WORK INSTRUCTIONS:
With images removed, return the whole listing exactly as written.

EXERCISE MATERIAL:
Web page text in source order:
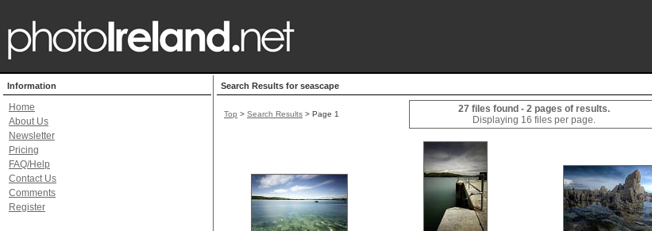
Information
Home
About Us
Newsletter
Pricing
FAQ/Help
Contact Us
Comments
Register
Search Results for seascape
Top > Search Results > Page 1
27 files found - 2 pages of results.
Displaying 16 files per page.
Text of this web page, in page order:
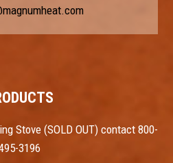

SOLUTION TO THIS EXERCISE:
Web page text in source order:
Information
Home
About Us
Newsletter
Pricing
FAQ/Help
Contact Us
Comments
Register
Search Results for seascape
Top > Search Results > Page 1
27 files found - 2 pages of results.
Displaying 16 files per page.
Text of this web page, in page order:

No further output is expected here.